== Data
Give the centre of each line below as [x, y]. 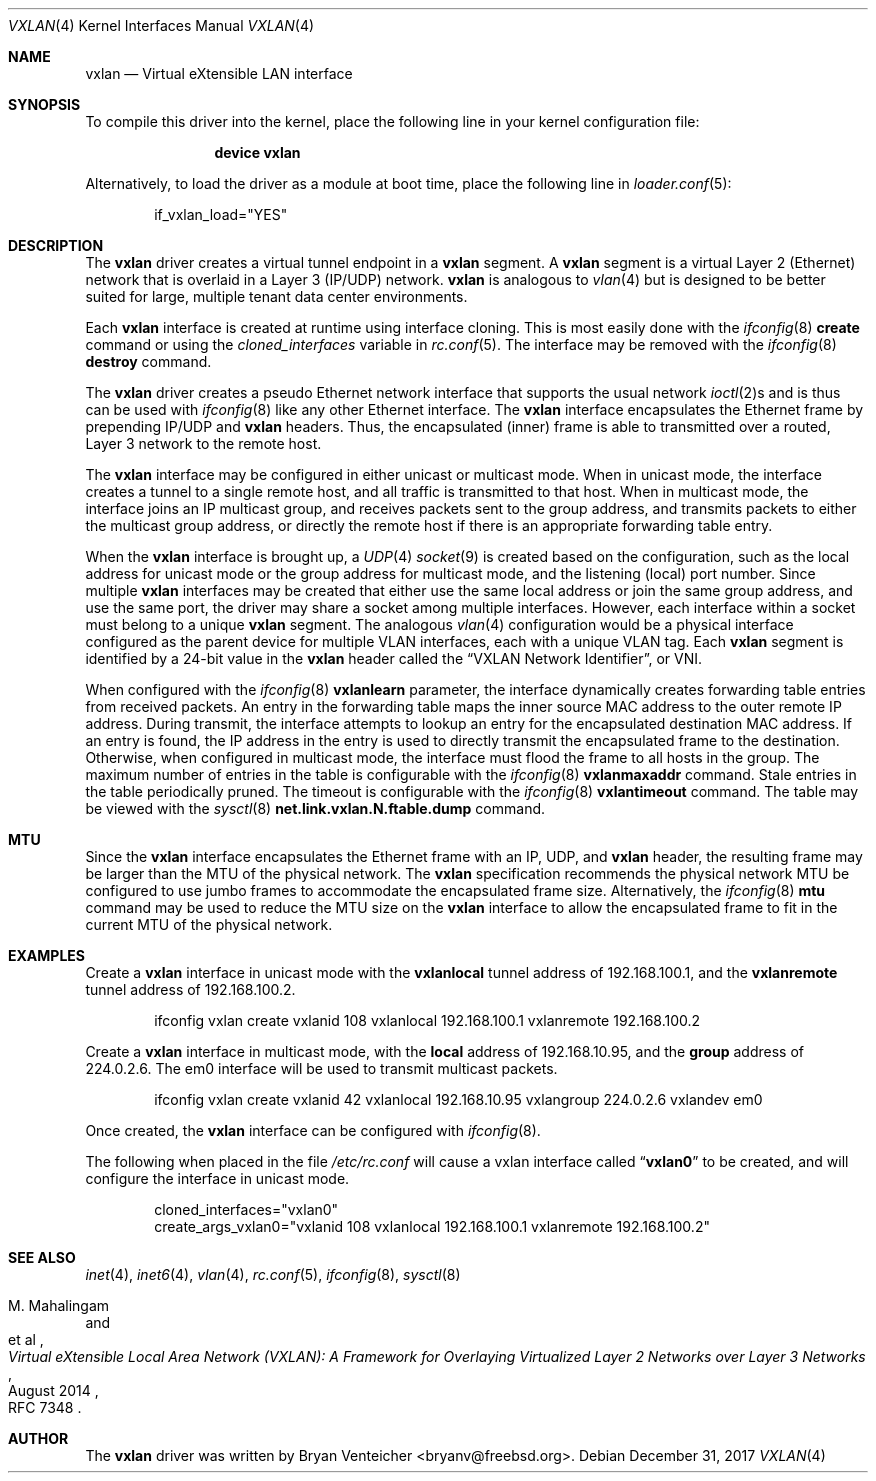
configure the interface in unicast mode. [217, 1178]
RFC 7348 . [45, 1407]
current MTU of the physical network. [209, 924]
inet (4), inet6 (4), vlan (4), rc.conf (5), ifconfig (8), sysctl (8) [273, 1274]
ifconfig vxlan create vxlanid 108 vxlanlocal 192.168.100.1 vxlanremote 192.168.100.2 [427, 1020]
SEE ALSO [42, 1257]
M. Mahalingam [59, 1305]
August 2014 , [53, 1390]
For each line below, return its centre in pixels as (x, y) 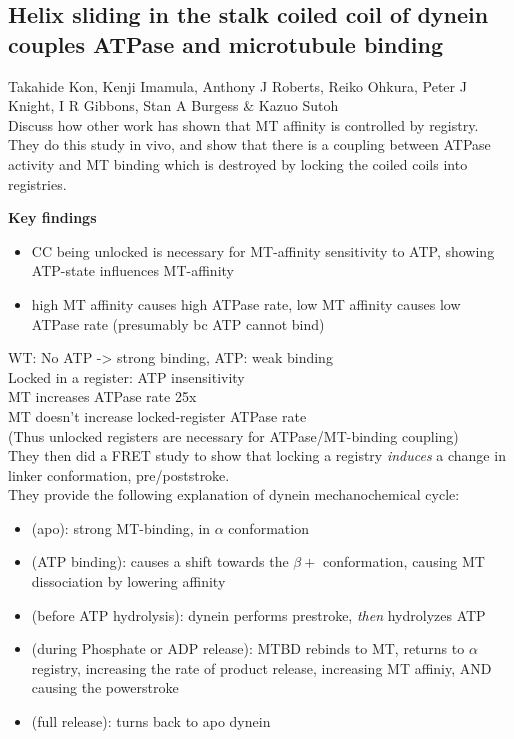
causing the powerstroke (105, 687)
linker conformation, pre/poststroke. (119, 474)
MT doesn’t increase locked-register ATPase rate (157, 415)
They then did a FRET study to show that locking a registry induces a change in (257, 455)
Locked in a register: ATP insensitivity (126, 376)
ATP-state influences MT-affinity (132, 270)
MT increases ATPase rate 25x (102, 396)
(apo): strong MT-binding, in (121, 527)
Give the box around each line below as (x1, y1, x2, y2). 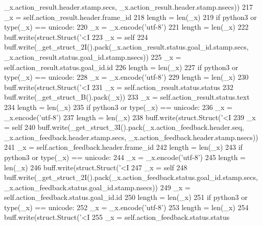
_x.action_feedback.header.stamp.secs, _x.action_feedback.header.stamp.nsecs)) (4, 131, 258, 142)
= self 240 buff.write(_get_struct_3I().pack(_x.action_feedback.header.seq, (4, 122, 244, 132)
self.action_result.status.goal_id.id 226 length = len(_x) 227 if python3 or (4, 61, 239, 72)
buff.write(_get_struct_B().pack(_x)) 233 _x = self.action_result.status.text (4, 92, 250, 102)
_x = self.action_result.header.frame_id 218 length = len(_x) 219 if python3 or (4, 11, 257, 22)
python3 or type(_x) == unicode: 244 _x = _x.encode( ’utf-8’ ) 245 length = (4, 151, 246, 162)
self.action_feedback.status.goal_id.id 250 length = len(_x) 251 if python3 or (4, 192, 248, 202)
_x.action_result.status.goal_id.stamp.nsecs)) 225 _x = (4, 51, 181, 62)
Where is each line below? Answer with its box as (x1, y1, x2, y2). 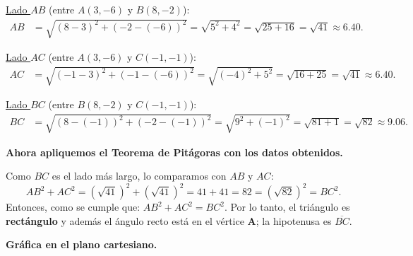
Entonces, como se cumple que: (6, 199, 140, 214)
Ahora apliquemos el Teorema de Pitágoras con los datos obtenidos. (6, 144, 343, 159)
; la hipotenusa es (256, 213, 332, 228)
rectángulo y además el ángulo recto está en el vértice (6, 213, 244, 228)
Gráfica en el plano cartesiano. (6, 237, 157, 252)
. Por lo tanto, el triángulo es (224, 199, 350, 214)
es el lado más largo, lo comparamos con (52, 168, 227, 183)
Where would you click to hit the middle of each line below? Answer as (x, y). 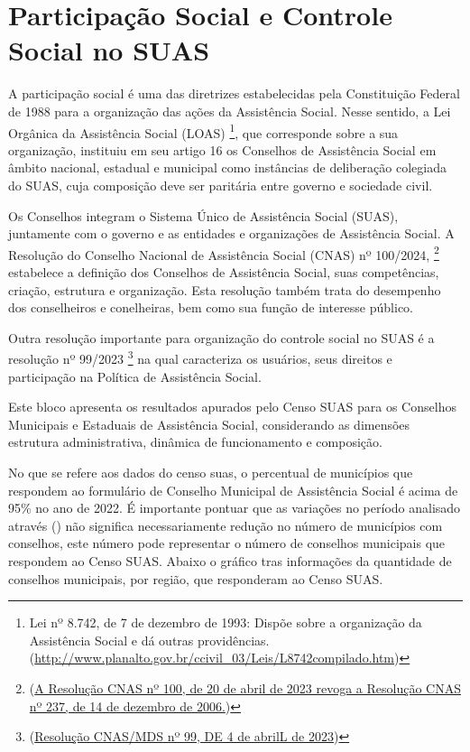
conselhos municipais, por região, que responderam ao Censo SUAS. (196, 578)
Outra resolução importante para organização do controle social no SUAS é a (221, 337)
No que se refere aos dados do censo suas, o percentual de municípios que (211, 472)
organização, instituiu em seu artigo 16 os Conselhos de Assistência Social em (222, 149)
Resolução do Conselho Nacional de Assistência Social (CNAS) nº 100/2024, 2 (224, 253)
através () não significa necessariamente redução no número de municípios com (226, 525)
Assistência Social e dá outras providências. (149, 640)
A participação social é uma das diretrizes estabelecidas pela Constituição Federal (234, 93)
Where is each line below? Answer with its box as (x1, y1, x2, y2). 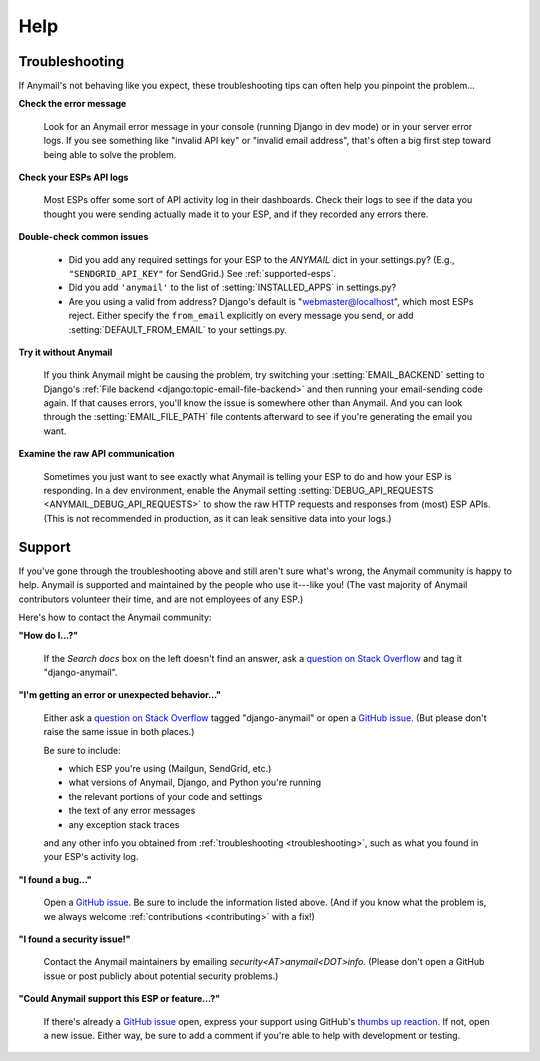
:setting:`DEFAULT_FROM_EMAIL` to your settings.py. (68, 323, 288, 335)
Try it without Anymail (18, 346, 113, 358)
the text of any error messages (68, 805, 196, 817)
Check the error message (18, 98, 127, 110)
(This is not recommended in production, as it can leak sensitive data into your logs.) (43, 512, 392, 524)
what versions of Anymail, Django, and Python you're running (68, 776, 322, 789)
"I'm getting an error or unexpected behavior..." (18, 689, 222, 701)
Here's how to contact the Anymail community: (18, 611, 212, 623)
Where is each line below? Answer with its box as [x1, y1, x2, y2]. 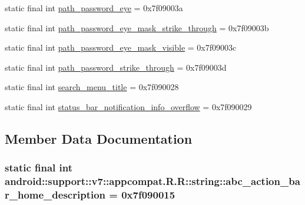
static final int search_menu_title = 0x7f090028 [5, 81, 179, 93]
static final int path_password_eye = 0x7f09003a [5, 2, 183, 14]
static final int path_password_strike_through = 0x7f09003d [5, 61, 227, 73]
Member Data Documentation [5, 129, 193, 147]
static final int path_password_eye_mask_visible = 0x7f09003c [5, 41, 237, 54]
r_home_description [5, 187, 106, 202]
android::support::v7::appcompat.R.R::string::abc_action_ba [5, 174, 300, 189]
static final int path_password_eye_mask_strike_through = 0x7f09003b [5, 21, 269, 34]
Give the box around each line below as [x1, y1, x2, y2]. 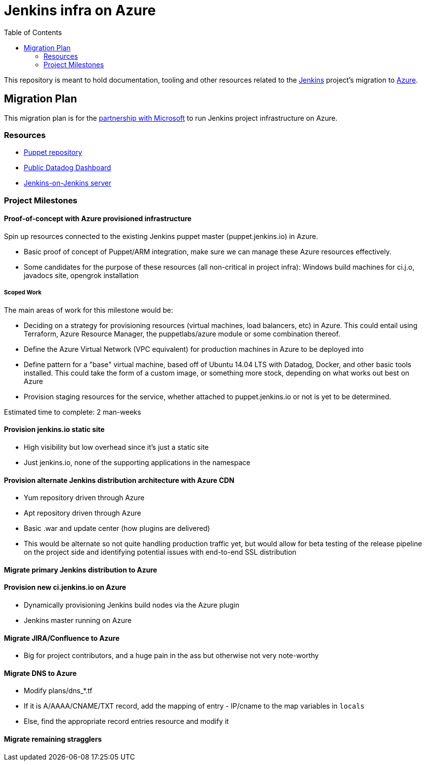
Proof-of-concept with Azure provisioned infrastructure [4, 214, 192, 223]
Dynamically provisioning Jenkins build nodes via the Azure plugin [24, 600, 240, 609]
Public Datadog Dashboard [24, 163, 111, 172]
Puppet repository [24, 148, 83, 157]
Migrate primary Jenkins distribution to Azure [4, 565, 157, 574]
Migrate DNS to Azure [4, 669, 77, 677]
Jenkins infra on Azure [4, 2, 156, 19]
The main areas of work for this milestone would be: [4, 305, 173, 314]
====
» Task description:
Gather each line from the entries above that includes the word "header".

» Response to this task:
_x.action_feedback.header.stamp.secs, _x.action_feedback.header.stamp.nsecs)) (4, 131, 258, 142)
= self 240 buff.write(_get_struct_3I().pack(_x.action_feedback.header.seq, (4, 122, 244, 132)
_x = self.action_result.header.frame_id 218 length = len(_x) 219 if python3 or (4, 11, 257, 22)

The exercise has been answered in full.